• _WHAT TO WORK ON_
Examine the material below. Gather every line in which the string "been" appears.
_ _ _ _ _ _ _
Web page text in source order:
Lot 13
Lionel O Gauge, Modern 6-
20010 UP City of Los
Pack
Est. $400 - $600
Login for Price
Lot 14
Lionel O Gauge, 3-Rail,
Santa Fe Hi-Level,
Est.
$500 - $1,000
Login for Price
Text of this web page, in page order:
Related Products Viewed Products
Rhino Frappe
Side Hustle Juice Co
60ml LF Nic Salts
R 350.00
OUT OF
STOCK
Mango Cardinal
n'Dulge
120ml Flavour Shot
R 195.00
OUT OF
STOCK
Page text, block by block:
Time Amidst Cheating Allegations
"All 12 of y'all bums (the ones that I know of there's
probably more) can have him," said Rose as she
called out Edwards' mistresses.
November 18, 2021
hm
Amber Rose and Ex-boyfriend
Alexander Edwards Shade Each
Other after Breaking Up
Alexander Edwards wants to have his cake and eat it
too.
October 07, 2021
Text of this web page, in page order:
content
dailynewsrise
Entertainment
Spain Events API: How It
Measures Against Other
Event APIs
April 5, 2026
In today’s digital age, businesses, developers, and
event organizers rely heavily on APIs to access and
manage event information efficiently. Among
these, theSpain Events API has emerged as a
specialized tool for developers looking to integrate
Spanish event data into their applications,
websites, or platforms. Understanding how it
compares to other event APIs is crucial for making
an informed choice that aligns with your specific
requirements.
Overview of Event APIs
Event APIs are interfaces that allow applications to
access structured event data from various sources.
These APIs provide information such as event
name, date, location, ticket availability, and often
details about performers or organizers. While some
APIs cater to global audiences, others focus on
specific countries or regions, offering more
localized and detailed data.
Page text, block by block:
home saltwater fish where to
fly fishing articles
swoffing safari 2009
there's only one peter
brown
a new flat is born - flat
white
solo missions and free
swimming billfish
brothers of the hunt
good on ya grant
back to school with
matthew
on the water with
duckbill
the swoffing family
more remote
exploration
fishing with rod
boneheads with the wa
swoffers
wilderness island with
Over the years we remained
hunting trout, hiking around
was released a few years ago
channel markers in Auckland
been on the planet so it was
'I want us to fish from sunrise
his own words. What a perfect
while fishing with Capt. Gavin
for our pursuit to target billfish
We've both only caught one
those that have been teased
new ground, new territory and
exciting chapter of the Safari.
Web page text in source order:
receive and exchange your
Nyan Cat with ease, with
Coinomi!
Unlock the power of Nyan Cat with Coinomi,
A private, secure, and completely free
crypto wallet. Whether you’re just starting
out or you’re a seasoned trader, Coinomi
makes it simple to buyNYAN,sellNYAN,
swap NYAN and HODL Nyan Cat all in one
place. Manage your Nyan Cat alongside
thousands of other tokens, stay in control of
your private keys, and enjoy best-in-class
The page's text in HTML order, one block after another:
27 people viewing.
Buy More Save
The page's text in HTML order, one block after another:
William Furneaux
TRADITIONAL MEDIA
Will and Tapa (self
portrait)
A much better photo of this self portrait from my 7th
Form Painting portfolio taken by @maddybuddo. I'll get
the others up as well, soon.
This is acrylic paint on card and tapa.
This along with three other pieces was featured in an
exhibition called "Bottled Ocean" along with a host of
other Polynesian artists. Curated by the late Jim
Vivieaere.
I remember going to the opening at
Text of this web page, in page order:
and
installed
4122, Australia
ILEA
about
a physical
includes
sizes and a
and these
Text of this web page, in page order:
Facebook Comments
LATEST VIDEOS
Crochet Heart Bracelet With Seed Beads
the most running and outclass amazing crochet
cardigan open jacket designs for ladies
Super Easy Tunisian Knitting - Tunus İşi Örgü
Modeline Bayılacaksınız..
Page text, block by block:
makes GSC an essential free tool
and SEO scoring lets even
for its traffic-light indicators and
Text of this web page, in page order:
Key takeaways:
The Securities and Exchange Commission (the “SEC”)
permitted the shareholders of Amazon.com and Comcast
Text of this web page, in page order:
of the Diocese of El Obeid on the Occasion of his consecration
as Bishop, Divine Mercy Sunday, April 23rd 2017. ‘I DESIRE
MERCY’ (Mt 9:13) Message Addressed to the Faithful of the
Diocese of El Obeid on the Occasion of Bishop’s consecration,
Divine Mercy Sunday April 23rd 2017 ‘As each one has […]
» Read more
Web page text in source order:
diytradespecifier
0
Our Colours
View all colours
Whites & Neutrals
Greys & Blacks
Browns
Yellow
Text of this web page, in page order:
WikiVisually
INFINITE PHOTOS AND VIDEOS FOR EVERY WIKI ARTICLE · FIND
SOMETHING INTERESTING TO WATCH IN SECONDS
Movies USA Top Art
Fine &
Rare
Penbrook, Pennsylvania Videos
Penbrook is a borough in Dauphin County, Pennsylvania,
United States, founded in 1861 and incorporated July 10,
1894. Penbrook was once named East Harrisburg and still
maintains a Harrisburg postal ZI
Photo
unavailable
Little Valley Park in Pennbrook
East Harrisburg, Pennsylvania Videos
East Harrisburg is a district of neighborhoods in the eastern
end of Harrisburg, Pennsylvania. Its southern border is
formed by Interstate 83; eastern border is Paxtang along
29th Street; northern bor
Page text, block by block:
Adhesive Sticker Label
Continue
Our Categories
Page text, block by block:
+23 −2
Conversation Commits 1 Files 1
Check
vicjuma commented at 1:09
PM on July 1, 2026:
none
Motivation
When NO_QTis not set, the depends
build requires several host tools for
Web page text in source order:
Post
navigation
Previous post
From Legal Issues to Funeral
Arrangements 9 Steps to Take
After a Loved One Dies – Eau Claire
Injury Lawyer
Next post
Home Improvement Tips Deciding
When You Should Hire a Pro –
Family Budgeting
_ _ _ _ _ _ _
• _YOUR RESPONSE_
been on the planet so it was
those that have been teased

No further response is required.